How to read low currents

[Yaroooo]

How I can read low currents like between 0.1mA to 3mA?

Classic shunt plus amplifier involve use of high resistors. In example with 200gain amp and 3.3mA of current I should use a 5R resistor to get 3.3V suitable output for used MCU. But 5R is a very high resistor.

Since I'd like to make a fast test (it's not a project), I really like a solution like integrated amp+shunt like INA series, but can find one suitable for this purpose.

Thanks in advance for tips!

[TimFox]

Why is 5R a high value?  The important factor is the "burden voltage", which is the voltage across the resistor with the maximum current flowing through it.  For 3.3 mA and 5  , that is 17 mV, which gives you your calculated 3.3 V after the x200 gain amplifier.

[Howardlong]

Measuring 100uA should be easy, when I read the title, I though you might be thinking in terms of single digit nA or pA!

You don't mention what kind of dynamic range this is for, what accuracy, what resolution, or what sampling rate.

Is it to measure a low voltage power supply? If so, one solution is to place the shunt before a low Iq regulator: there are a number of LDOs that offer Iq in the order of tens of nA, so you can measure the voltage drop across a shunt in front of the regulator for the current range you mention.

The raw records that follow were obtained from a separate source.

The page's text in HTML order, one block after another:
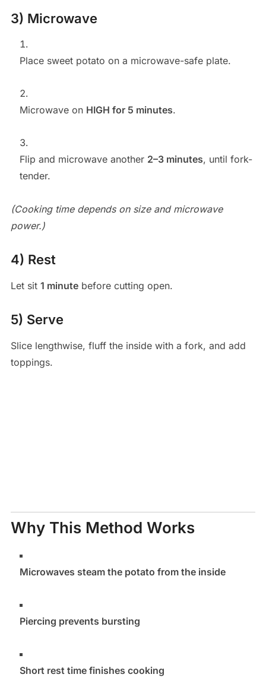
3) Microwave
Place sweet potato on a microwave-safe plate.
Microwave on HIGH for 5 minutes.
Flip and microwave another 2–3 minutes, until fork-
tender.
(Cooking time depends on size and microwave
power.)
4) Rest
Let sit 1 minutebefore cutting open.
5) Serve
Slice lengthwise, fluff the inside with a fork, and add
toppings.
Why This Method Works
Microwaves steam the potato from the inside
Piercing prevents bursting
Short rest time finishes cooking

If you want to measure higher dynamic range, you can use two shunts in series, the sensitive one with a low leakage diode (or transistor as a diode with base & collector connected) across it, and take two measurements.

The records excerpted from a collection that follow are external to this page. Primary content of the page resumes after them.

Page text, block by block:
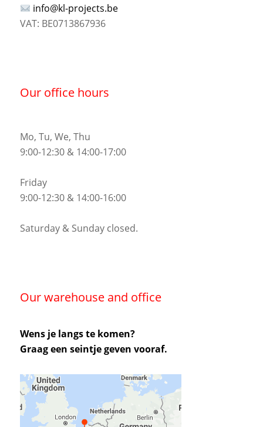
info@kl-projects.be
VAT: BE0713867936
Our office hours
Mo, Tu, We, Thu
9:00-12:30 & 14:00-17:00
Friday
9:00-12:30 & 14:00-16:00
Saturday & Sunday closed.
Our warehouse and office
Wens je langs te komen?
Graag een seintje geven vooraf.

There are plenty of INA current sense devices, you need to figure out things like what offset is acceptable, what gain, accuracy, drift, directionality, high- or low-side, and how it's presented, eg as a voltage or as a digital interface like SPI or I2C.

I'm curious, you say it's a "fast test" and "not a project", what is wrong with a multimeter, or is this for your own academic purposes?

[Yaroooo]

Actually I've tested an INA240 which I've already used for higher current measurement with a R002 shunt. It correctly worked with this configuration but when I've placed a 5R as shunt I had a really strange output (like a 100khz PWM with 500mV of amplitude) that didn't changed with current changes on load. I just wanted to check an MCU consumption to be sure that I'm in datasheet range.

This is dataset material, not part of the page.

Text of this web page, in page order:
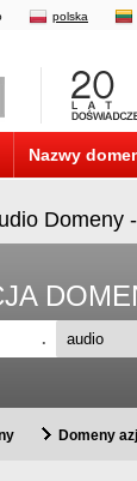
polska
Nazwy
.
Domeny

Maybe there's something that I didn't connect correctly. I should re-check.

[Howardlong]

Actually I've tested an INA240 which I've already used for higher current measurement with a R002 shunt. It correctly worked with this configuration but when I've placed a 5R as shunt I had a really strange output (like a 100khz PWM with 500mV of amplitude) that didn't changed with current changes on load. I just wanted to check an MCU consumption to be sure that I'm in datasheet range.

Maybe there's something that I didn't connect correctly. I should re-check.

Well, 500mV is 0.5uA on a 200V/V gain across a 5 ohm resistor.

However the bandwidth of the device is of that order too: are you capacitively loading the output?

Furthermore, are you using filtering resistors and a filter cap between the shunt & the amplifier inputs? Usually these are of the order of 10 ohms each and about 0.1 to 1uF depending on your filtering requirements.

[harerod]

Yaroooo, we don't know much about your actual requirements and circuit topology.
Your measurement range is low enough to be compensated by an OPAMP or INA output, though.
If your shunt was connected to ground, a single OPAMP configured as a "Feedback Ammeter" might be helpful. For more complex requirements (high-side measurement) you might want to add more OPAMPs or use an INA.

https://www.tek.com/document/handbook/low-level-measurements-handbook - FIGURE 1-10: Feedback Ammeter. Your original "very high" 5R shunt would have been between the V1-terminals and has been removed.

[TimFox]

The inverting current-to-voltage amplifier above is the classic way to measure current with zero burden voltage.
Note that it is typical to use a split power supply, depending on the polarities of the current to be measured and the common-mode voltage range of the amplifier.
Also, avoid having large capacitance across the input to the amplifier, unless you deal with it carefully.
For 3.3 mA in, 3.3 V out, the feedback resistor would be 1 k, and the amplifier needs to be able to source 3.3 mA.

[David Hess]

Since I'd like to make a fast test (it's not a project), I really like a solution like integrated amp+shunt like INA series, but can find one suitable for this purpose.

Integrated current monitors do not really solve that problem if you want lower shunt resistance.  They are just more integrated.

How I can read low currents like between 0.1mA to 3mA?

Classic shunt plus amplifier involve use of high resistors. In example with 200gain amp and 3.3mA of current I should use a 5R resistor to get 3.3V suitable output for used MCU. But 5R is a very high resistor.

Either use a low noise precision operational amplifier, some kind of chopper stabilized one or precision bipolar, so that the gain can be as high as possible and the shunt resistance can be as low as possible, or use the transimpedance (current to voltage) configuration for effectively zero shunt resistance.